> **Task directions**
Transcribe each entry. Change nothing.
---------------
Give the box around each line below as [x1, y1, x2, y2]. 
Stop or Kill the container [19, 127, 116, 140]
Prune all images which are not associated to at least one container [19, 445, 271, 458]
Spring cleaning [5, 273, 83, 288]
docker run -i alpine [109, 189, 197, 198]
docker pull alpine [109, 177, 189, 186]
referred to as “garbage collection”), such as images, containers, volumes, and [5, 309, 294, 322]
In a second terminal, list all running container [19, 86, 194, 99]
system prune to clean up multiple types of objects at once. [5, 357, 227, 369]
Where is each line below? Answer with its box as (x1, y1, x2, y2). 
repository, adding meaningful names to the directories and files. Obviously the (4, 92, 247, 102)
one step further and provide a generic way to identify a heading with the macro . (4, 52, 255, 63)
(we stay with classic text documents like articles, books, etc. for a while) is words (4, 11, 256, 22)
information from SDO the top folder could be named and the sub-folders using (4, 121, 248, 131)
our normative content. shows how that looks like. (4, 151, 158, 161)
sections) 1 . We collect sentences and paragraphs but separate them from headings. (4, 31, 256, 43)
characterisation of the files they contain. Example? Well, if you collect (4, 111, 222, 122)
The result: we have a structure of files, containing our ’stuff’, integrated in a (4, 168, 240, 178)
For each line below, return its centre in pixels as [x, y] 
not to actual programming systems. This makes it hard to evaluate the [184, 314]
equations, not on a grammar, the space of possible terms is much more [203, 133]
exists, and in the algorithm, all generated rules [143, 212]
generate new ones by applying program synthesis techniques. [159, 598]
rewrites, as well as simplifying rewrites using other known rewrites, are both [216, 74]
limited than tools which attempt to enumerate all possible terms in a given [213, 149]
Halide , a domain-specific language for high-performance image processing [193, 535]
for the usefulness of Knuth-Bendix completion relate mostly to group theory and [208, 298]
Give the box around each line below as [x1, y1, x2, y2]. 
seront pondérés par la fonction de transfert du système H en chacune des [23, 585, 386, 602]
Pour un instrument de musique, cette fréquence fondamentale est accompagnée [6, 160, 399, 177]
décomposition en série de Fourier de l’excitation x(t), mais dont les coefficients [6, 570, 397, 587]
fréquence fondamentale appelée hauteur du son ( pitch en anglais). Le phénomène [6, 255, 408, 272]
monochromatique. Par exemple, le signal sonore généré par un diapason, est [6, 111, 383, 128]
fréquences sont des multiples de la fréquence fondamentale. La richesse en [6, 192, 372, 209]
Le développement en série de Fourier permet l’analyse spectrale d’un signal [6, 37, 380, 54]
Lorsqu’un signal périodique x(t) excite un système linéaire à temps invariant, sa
---------------
> **Finished exercise**
Give the box around each line below as [x1, y1, x2, y2]. 
Stop or Kill the container [19, 127, 116, 140]
Prune all images which are not associated to at least one container [19, 445, 271, 458]
Spring cleaning [5, 273, 83, 288]
docker run -i alpine [109, 189, 197, 198]
docker pull alpine [109, 177, 189, 186]
referred to as “garbage collection”), such as images, containers, volumes, and [5, 309, 294, 322]
In a second terminal, list all running container [19, 86, 194, 99]
system prune to clean up multiple types of objects at once. [5, 357, 227, 369]
Where is each line below? Answer with its box as (x1, y1, x2, y2). 
repository, adding meaningful names to the directories and files. Obviously the (4, 92, 247, 102)
one step further and provide a generic way to identify a heading with the macro . (4, 52, 255, 63)
(we stay with classic text documents like articles, books, etc. for a while) is words (4, 11, 256, 22)
information from SDO the top folder could be named and the sub-folders using (4, 121, 248, 131)
our normative content. shows how that looks like. (4, 151, 158, 161)
sections) 1 . We collect sentences and paragraphs but separate them from headings. (4, 31, 256, 43)
characterisation of the files they contain. Example? Well, if you collect (4, 111, 222, 122)
The result: we have a structure of files, containing our ’stuff’, integrated in a (4, 168, 240, 178)
For each line below, return its centre in pixels as [x, y] 
not to actual programming systems. This makes it hard to evaluate the [184, 314]
equations, not on a grammar, the space of possible terms is much more [203, 133]
exists, and in the algorithm, all generated rules [143, 212]
generate new ones by applying program synthesis techniques. [159, 598]
rewrites, as well as simplifying rewrites using other known rewrites, are both [216, 74]
limited than tools which attempt to enumerate all possible terms in a given [213, 149]
Halide , a domain-specific language for high-performance image processing [193, 535]
for the usefulness of Knuth-Bendix completion relate mostly to group theory and [208, 298]
Give the box around each line below as [x1, y1, x2, y2]. 
seront pondérés par la fonction de transfert du système H en chacune des [23, 585, 386, 602]
Pour un instrument de musique, cette fréquence fondamentale est accompagnée [6, 160, 399, 177]
décomposition en série de Fourier de l’excitation x(t), mais dont les coefficients [6, 570, 397, 587]
fréquence fondamentale appelée hauteur du son ( pitch en anglais). Le phénomène [6, 255, 408, 272]
monochromatique. Par exemple, le signal sonore généré par un diapason, est [6, 111, 383, 128]
fréquences sont des multiples de la fréquence fondamentale. La richesse en [6, 192, 372, 209]
Le développement en série de Fourier permet l’analyse spectrale d’un signal [6, 37, 380, 54]
Lorsqu’un signal périodique x(t) excite un système linéaire à temps invariant, sa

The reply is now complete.